Collected data entries:

# # # #

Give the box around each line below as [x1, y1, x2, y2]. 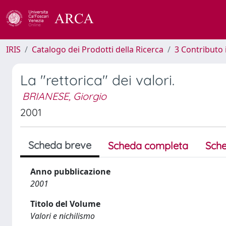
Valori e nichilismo [30, 210, 95, 221]
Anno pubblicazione [30, 166, 110, 177]
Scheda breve [28, 139, 91, 151]
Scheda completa [108, 139, 188, 152]
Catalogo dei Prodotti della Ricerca [32, 44, 163, 55]
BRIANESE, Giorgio [22, 90, 106, 102]
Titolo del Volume [30, 198, 100, 209]
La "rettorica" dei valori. [20, 71, 175, 89]

# # # #

**What to produce**
Repeat the line that contains "Valori e nichilismo [30, 210, 95, 221]", then every line after it until the records end, with nothing added.

**Expected answer**
Valori e nichilismo [30, 210, 95, 221]
Anno pubblicazione [30, 166, 110, 177]
Scheda breve [28, 139, 91, 151]
Scheda completa [108, 139, 188, 152]
Catalogo dei Prodotti della Ricerca [32, 44, 163, 55]
BRIANESE, Giorgio [22, 90, 106, 102]
Titolo del Volume [30, 198, 100, 209]
La "rettorica" dei valori. [20, 71, 175, 89]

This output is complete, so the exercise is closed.